## Work order
Please transcribe the data that follows without the pictures, keeping every word the same.

## Data for processing
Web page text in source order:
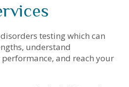
testing which can
understand
and reach your
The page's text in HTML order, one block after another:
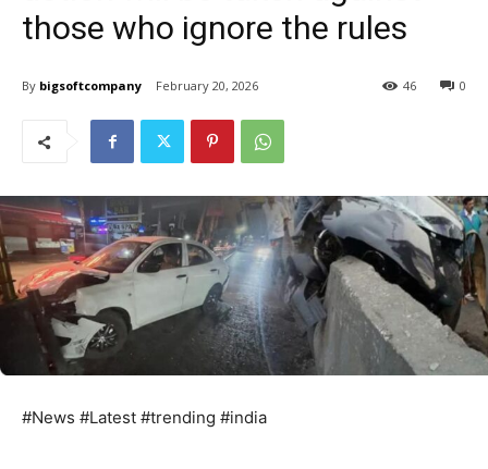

## Result for this task
Web page text in source order:
testing which can
understand
and reach your
The page's text in HTML order, one block after another:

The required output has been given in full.